Counting lines of code

Was asked recently about how many lines of python code was in my most recent project. A simple command line check, cd into your project directory and run:

find -type f -name "*.py" | xargs wc -l

(If on windows, you can download the GOW tools to be able to use these same tools by default available on unix/mac.) This will include whitespace and non-functional lines (like docstrings), but that I think is ok. Doing this for my current main project at Gainwell, I have about 30k lines of python code. Myself (and now about 4 other people) have been working on that code base for nearly a year.

For my first production project at (then) HMS, the total lines of python code are 20k, and I developed the bulk of that in around 7 months of work. Assuming 20 work days in a month, that results in around 20000/140 ~ 143 lines of code per workday. I did other projects during that time span, but this was definitely my main focus (and I was the sole developer/data scientist). I think that is high (more code is not necessarily better, overall code might have decreased as future development of this project happened over time), but is ballpark reasonable expectations for working data scientists (I would have guessed closer to around 100 per day). In the grand scheme of things, this is like 2 functions or unit tests per work day (when considering white space and docstrings).
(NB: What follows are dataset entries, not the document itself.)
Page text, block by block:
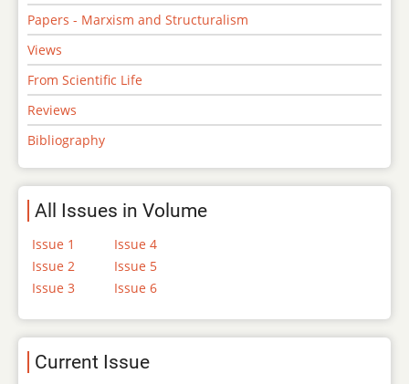
Papers - Marxism and Structuralism
Views
From Scientific Life
Reviews
Bibliography
All Issues in Volume
Issue 1
Issue 2
Issue 3
Issue 4
Issue 5
Issue 6
Current Issue
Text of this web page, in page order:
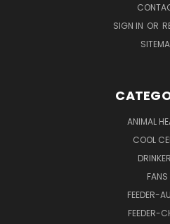
SIGN IN OR
ANIMAL
COOL
FANS
FEEDER-
FEEDER-
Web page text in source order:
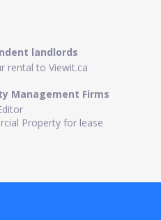
landlords
rental to Viewit.ca
Management Firms
Property for lease
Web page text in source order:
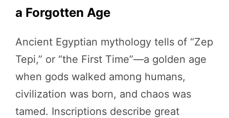
a Forgotten Age
Ancient Egyptian mythology tells of “Zep
Tepi,” or “the First Time”—a golden age
when gods walked among humans,
civilization was born, and chaos was
tamed. Inscriptions describe great
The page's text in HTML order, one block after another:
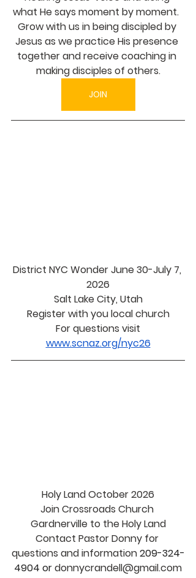
what He says moment by moment.
Grow with us in being discipled by
Jesus as we practice His presence
together and receive coaching in
making disciples of others.
JOIN
District NYC Wonder June 30-July 7,
2026
Salt Lake City, Utah
Register with you local church
For questions visit
www.scnaz.org/nyc26
Holy Land October 2026
Join Crossroads Church
Gardnerville to the Holy Land
Contact Pastor Donny for
questions and information 209-324-
4904 or donnycrandell@gmail.com
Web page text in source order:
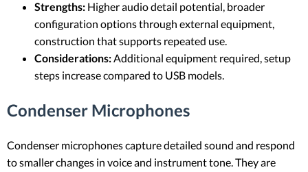
Strengths: Higher audio detail potential, broader
configuration options through external equipment,
construction that supports repeated use.
Considerations: Additional equipment required, setup
steps increase compared to USB models.
Condenser Microphones
Condenser microphones capture detailed sound and respond
to smaller changes in voice and instrument tone. They are
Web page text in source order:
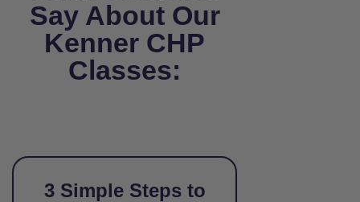
Say About Our
Kenner CHP
Classes:
3 Simple Steps to
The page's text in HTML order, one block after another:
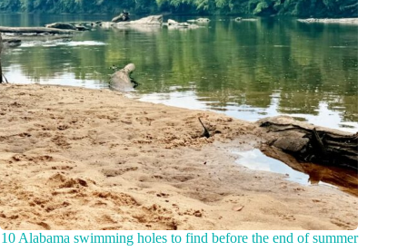
10 Alabama swimming holes to find before the end of summer
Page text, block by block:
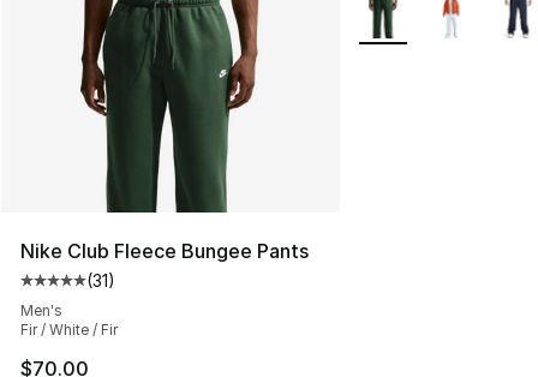
Nike Club Fleece Bungee Pants
Average customer rating - [5 out of 5 stars], 31 reviews
(31)
Men's
Fir / White / Fir
$70.00
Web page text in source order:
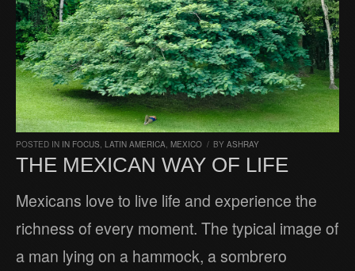
POSTED IN IN FOCUS LATIN AMERICA MEXICO / BY ASHRAY
THE MEXICAN WAY OF LIFE
Mexicans love to live life and experience the
richness of every moment. The typical image of
a man lying on a hammock, a sombrero
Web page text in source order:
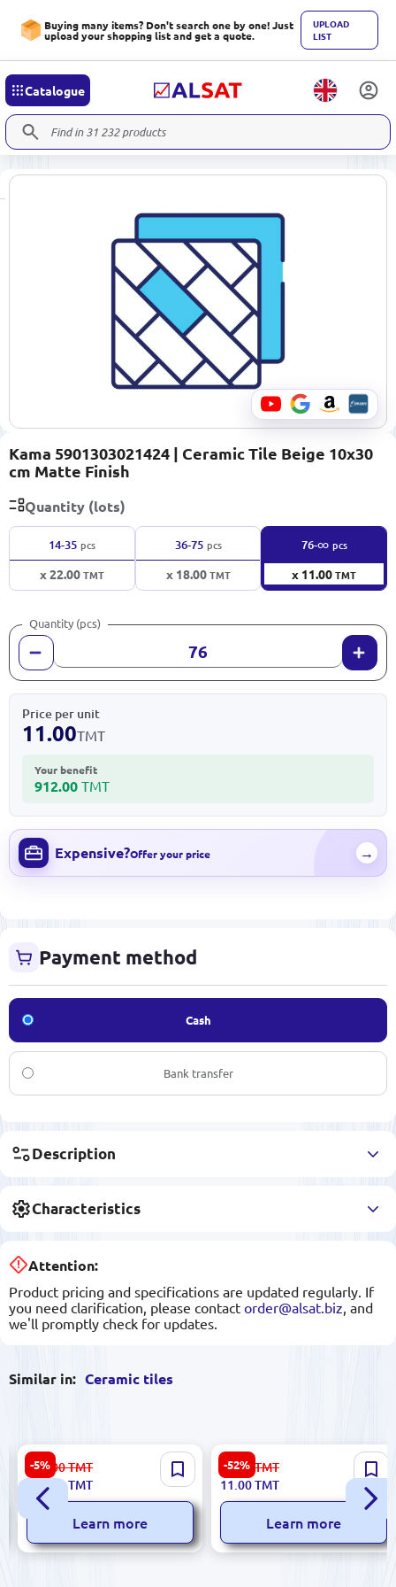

Doing this for all of my python code on my personal machine is around 60k (I do around, as I am removing counts for projects that are just cloned). And for all the python code on my work machine is around 140k (for 3 years of work). (I am only giving fuzzy numbers, I have some projects joint work I am half counting, and some cloned code I am not counting at all.)
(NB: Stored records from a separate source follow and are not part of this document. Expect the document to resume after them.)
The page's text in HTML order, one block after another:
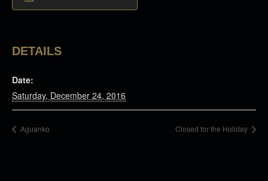
DETAILS
Date:
Saturday, December 24, 2016
Aguanko Closed for the Holiday
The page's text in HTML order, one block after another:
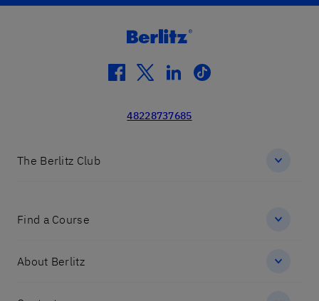
facebook
twitterlinkedin
tiktok
48228737685
The Berlitz Club
Find a Course
About Berlitz
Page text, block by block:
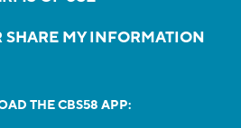
SHARE MY INFORMATION
THE CBS58 APP:
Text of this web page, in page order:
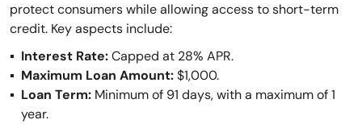
protect consumers while allowing access to short-term
credit. Key aspects include:
Interest Rate:Capped at 28% APR.
Maximum Loan Amount:$1,000.
Loan Term: Minimum of 91 days, with a maximum of 1
year.
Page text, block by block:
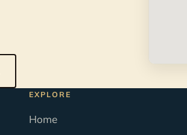
EXPLORE
Home
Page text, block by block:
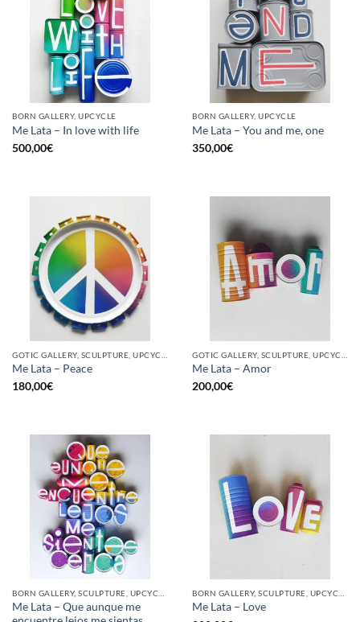
BORN GALLERY, UPCYCLE
Me Lata – In love with life
500,00€
BORN GALLERY, UPCYCLE
Me Lata – You and me, one
350,00€
Me Lata – Peace
180,00€
Me Lata – Amor
200,00€
Me Lata – Que aunque me
Me Lata – Love
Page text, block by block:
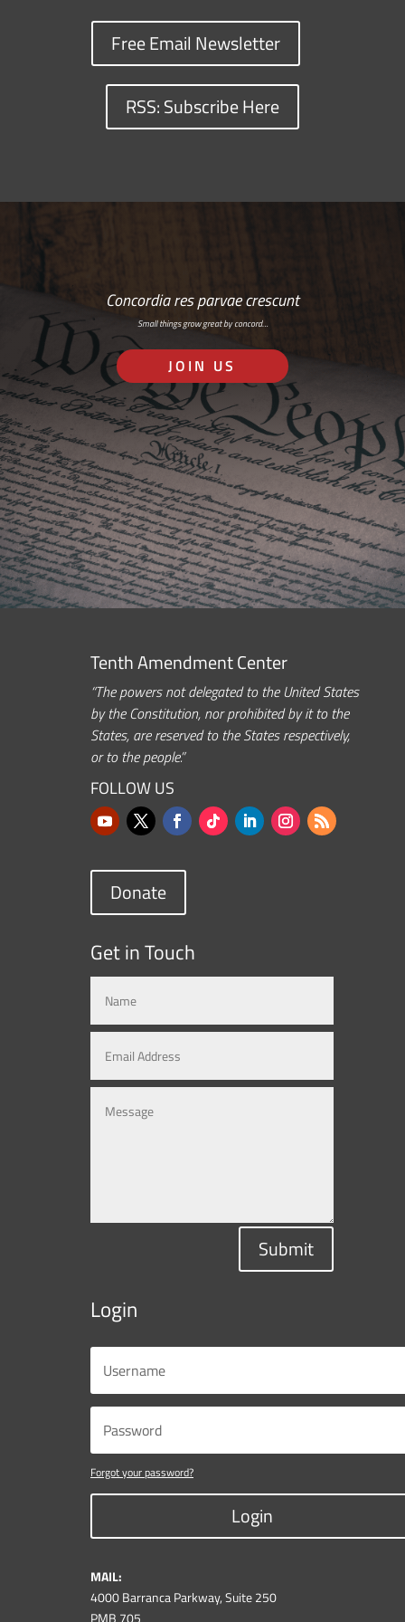
Free Email Newsletter
RSS: Subscribe Here
Concordia res parvae crescunt
Small things grow great by concord…
JOIN US
Tenth Amendment Center
“The powers not delegated to the United States
by the Constitution, nor prohibited by it to the
States, are reserved to the States respectively,
or to the people.”
FOLLOW US
Donate
Get in Touch
Submit
Login
Forgot your password?
Login
MAIL:
4000 Barranca Parkway, Suite 250
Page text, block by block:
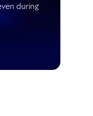
during
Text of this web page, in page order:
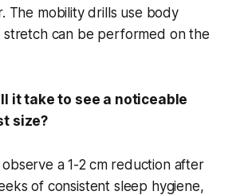
The mobility drills use body
stretch can be performed on the
it take to see a noticeable
size?
a 1-2 cm reduction after
of consistent sleep hygiene,
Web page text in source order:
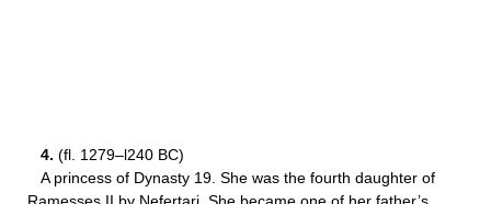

Doing this same exercise for R code, I only get around 40k lines of code on my personal machine. For instance, my ptools package has under 3k lines of "*.R" code total. I am guessing this is due to not only R code being more precise than python, but to take code into production takes more work. Maybe worth another blog post, but the gist of the difference between an academic project is that you need the code to run one time, whereas for a production project the code needs to keep running on a regular schedule indefinitely.
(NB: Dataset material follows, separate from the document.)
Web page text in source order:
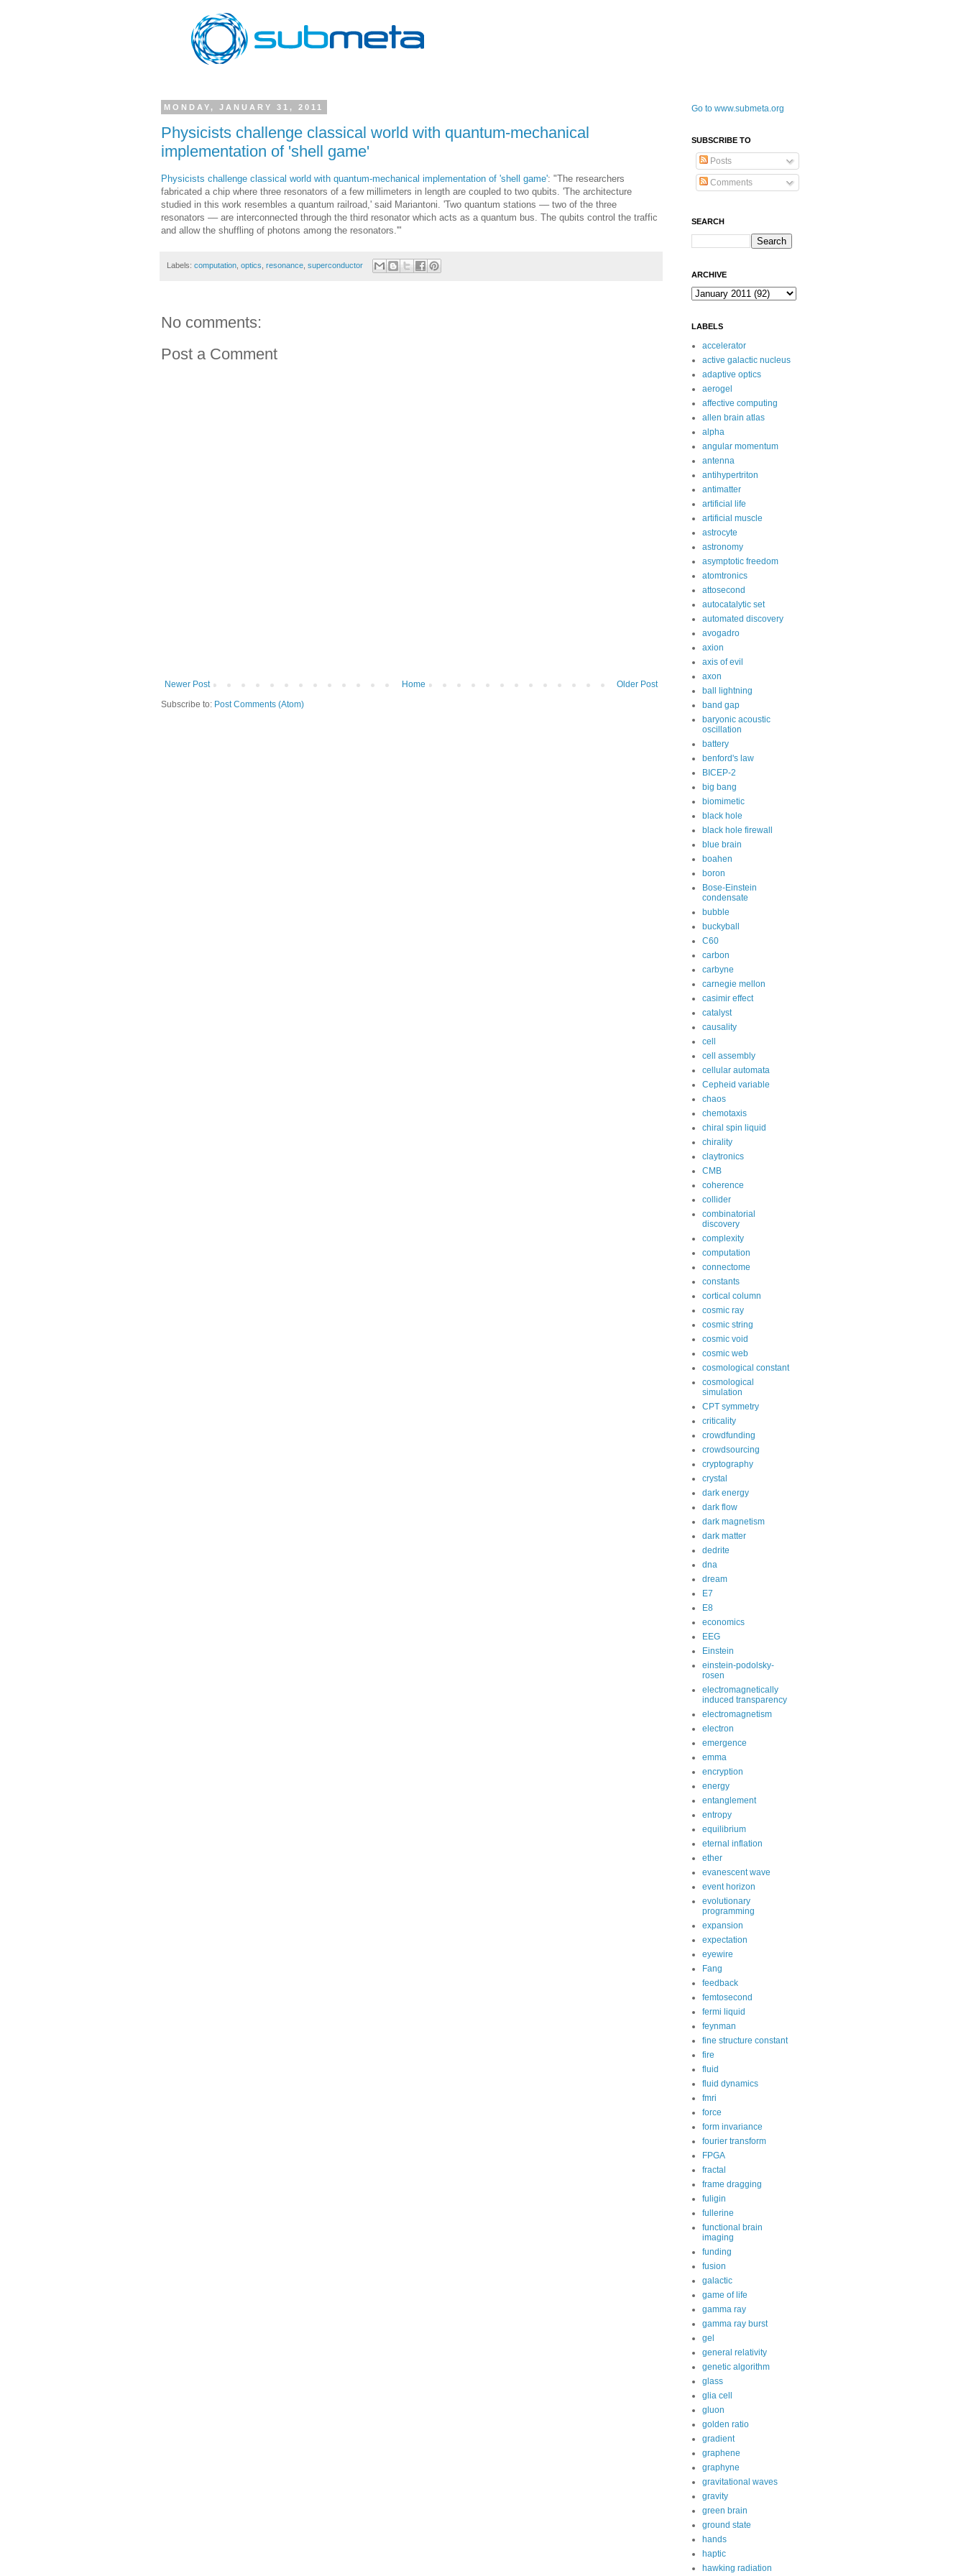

I have written much more SPSS code over my career than R code, but I have most of it archived on Dropbox, so cannot easily get a count of the lines. I have a total of 1846 sps files (note that this does not use xargs).

find -type f -name "*.sps" | wc -l

It is possible that the average sps file on my machine is 200 lines per file (it definitely is over 100 lines). So my recent python migration I don’t think has eclipsed my cumulative SPSS work going back over a decade (but maybe in two more years will).